I was not very familiar with non-rodent cancer models. The workshop was a good learning opportunity. There were talks on dog and pig models.

For example, I had no idea veterinarian scientists are running trial for cancer vaccine on dogs. For the trial, about 800 dogs were enrolled with owners' consent, and 400 dogs received the vaccine, the rest received placebo. The trial is assessing if the dogs develop cancers and the vaccine reduce the development. Early assessment did not look very promising, and they encountered some unexpected findings (many cancers found in both groups) apparently. But these stories are at least amusing to me.


The workshop was fun to attend. Online format is a huge plus for convenience.










October 5, 2022

Book: "Conquering Alzheimer Disease" by Susumu Shimoyama

 Sometimes I buy things from Amazon Japan. Find something of interest, leave it in cart, and once they accumulate, I order them.

Exchange rate for USD to JPY was 115 JPY/USD on Jan 2022. Now it is 144 JPY/USD. What I buy from Japan with USD now is like 25% off from Jan 2022. Lucky enough.

I ordered 24 books. One of the books is this nonfiction/documentary on Alzheimer drug development. Written by Susumu Shimoyama, a nonfiction writer, published on 1/8/2021. Language is Japanese.

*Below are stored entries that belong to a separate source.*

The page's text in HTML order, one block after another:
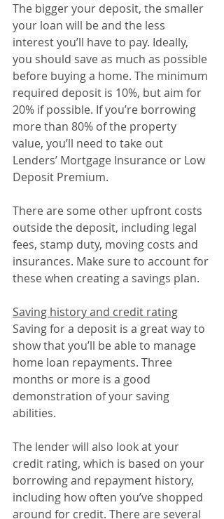
The bigger your deposit, the smaller
your loan will be and the less
interest you’ll have to pay. Ideally,
you should save as much as possible
before buying a home. The minimum
required deposit is 10%, but aim for
20% if possible. If you’re borrowing
more than 80% of the property
value, you’ll need to take out
Lenders’ Mortgage Insurance or Low
Deposit Premium.
There are some other upfront costs
outside the deposit, including legal
fees, stamp duty, moving costs and
insurances. Make sure to account for
these when creating a savings plan.
Saving history and credit rating
Saving for a deposit is a great way to
show that you’ll be able to manage
home loan repayments. Three
months or more is a good
demonstration of your saving
abilities.
The lender will also look at your
credit rating, which is based on your
borrowing and repayment history,
including how often you’ve shopped
around for credit. There are several
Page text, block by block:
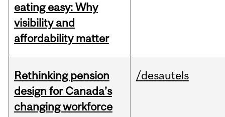
eating easy: Why
visibility and
affordability matter
Rethinking pension
design for Canada’s
changing workforce
/desautels
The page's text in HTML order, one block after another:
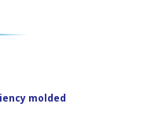
molded
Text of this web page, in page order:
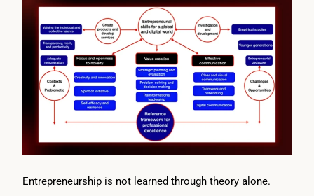
Entrepreneurship is not learned through theory alone.
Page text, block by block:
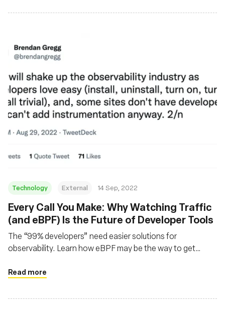
Technology External 14 Sep, 2022
Every Call You Make: Why Watching Traffic
(and eBPF) Is the Future of Developer Tools
The “99% developers” need easier solutions for
observability. Learn how eBPF may be the way to get
Read more
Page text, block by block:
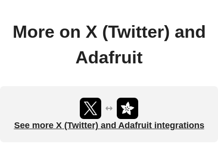
More on X (Twitter) and
Adafruit
See more X (Twitter) and Adafruit integrations
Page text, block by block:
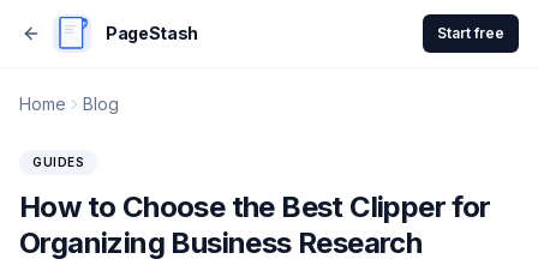
PageStash Start free
Home Blog
GUIDES
How to Choose the Best Clipper for
Organizing Business Research

Until recently, we did not have drug for Alzheimer's disease (AD). We have seen over 200 failed clinical trials. Huge amount of money and efforts for nothing. Some pharmas went bankrupt or merged because of failed trials.

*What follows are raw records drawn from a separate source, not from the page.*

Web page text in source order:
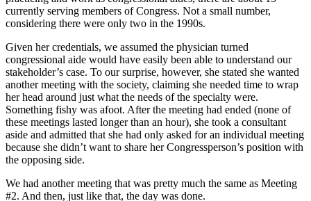
currently serving members of Congress. Not a small number,
considering there were only two in the 1990s.
Given her credentials, we assumed the physician turned
congressional aide would have easily been able to understand our
stakeholder’s case. To our surprise, however, she stated she wanted
another meeting with the society, claiming she needed time to wrap
her head around just what the needs of the specialty were.
Something fishy was afoot. After the meeting had ended (none of
these meetings lasted longer than an hour), she took a consultant
aside and admitted that she had only asked for an individual meeting
because she didn’t want to share her Congressperson’s position with
the opposing side.
We had another meeting that was pretty much the same as Meeting
#2. And then, just like that, the day was done.
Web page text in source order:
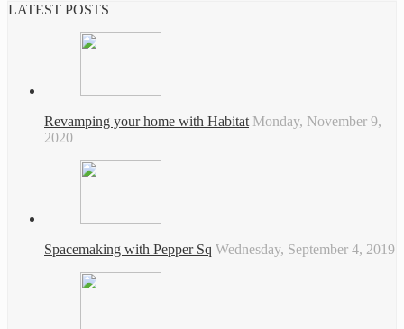
LATEST POSTS
Revamping your home with Habitat Monday, November 9,
2020
Spacemaking with Pepper Sq Wednesday, September 4, 2019
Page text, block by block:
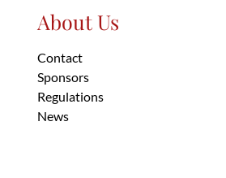
About Us
Contact
Sponsors
Regulations
News
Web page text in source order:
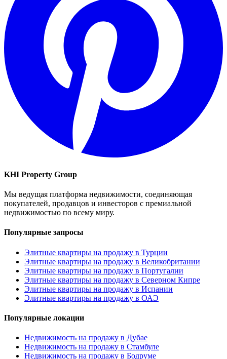
KHI Property Group
Мы ведущая платформа недвижимости, соединяющая
покупателей, продавцов и инвесторов с премиальной
недвижимостью по всему миру.
Популярные запросы
Элитные квартиры на продажу в Турции
Элитные квартиры на продажу в Великобритании
Элитные квартиры на продажу в Португалии
Элитные квартиры на продажу в Северном Кипре
Элитные квартиры на продажу в Испании
Элитные квартиры на продажу в ОАЭ
Популярные локации
Недвижимость на продажу в Дубае
Недвижимость на продажу в Стамбуле
Недвижимость на продажу в Бодруме
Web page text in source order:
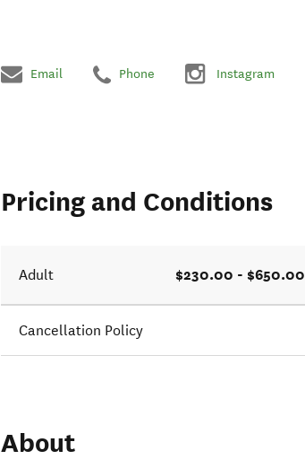
Email Phone Instagram
Pricing and Conditions
Adult $230.00 - $650.00
Cancellation Policy
About
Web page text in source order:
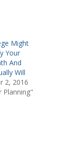
Might
Your
And
Will
2, 2016
Planning"
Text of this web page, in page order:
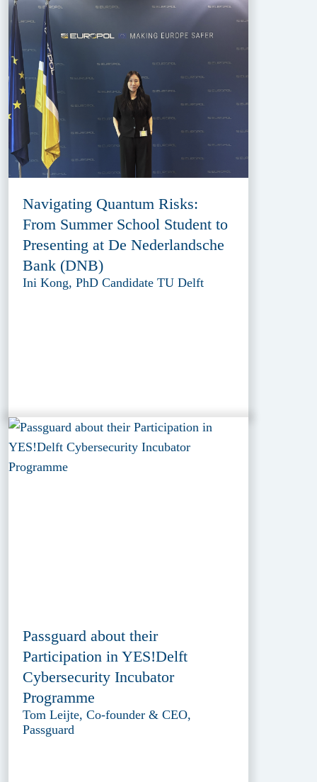
Navigating Quantum Risks:
From Summer School Student to
Presenting at De Nederlandsche
Bank (DNB)
Ini Kong, PhD Candidate TU Delft
Passguard about their
Participation in YES!Delft
Cybersecurity Incubator
Programme
Tom Leijte, Co-founder & CEO,
Passguard

As in this documentary, Eisai, a Japanese pharma, found Aricept, a drug that helps neuronal functions and thus helps cognitive functions for a while. My mother was taking the drug for her AD if I remember correctly.

Then, amyloid-targeting drug (antibody drug against amyloid-beta protein, a major pathology component of AD) came to the market.


This documentary covers the stories of AD drugs and their developers. 

Each chapter describes different players. Eisai drug development team, international familial AD consortium, AD transgenic mouse generators, AD vaccine and amyloid antibody drug developers, leading scientists on amyloid cascade hypothesis, scientists chasing non-"mainstream" target, and so on.


I really enjoyed reading those. Went through this 330 page book in 2 days. 

 

The stories actually are dramatic. AD is a lethal disease and people die. Before they die, they go through dreaded processes of loss. 

Some of "inside company power struggle" episodes reminded me of "Kousaku Shima", a Japanese manga series. The manga series were about career of a corporate "salaryman" worker and were very popular. As corporate culture and common sense for work environment have changed quite a bit in this past 20 years, I am not sure if the series are still popular, though.


The book ends with the FDA approval of Aducanumab, an antibody drug for AD, on 2021, under somewhat controversial circumstances. 

Controversial as it was, it was undeniable that the FDA approval gave some momentum and hope to AD drug developers. Now, second anti-amyloid drug is about to launch, and other drugs are being tested. 


New drugs that work represent humankinds' progress and answers to people's hope.

Also, new drug is where the money is.


As a researcher/scientist, I have a few ideas as well as questions on the AD drug field. Yet the progress in 35 years portrayed in this book was undeniably important.




[book cover]


Many American AD researchers and scientists were interviewed and appeared in the book. This book ought to be translated to English.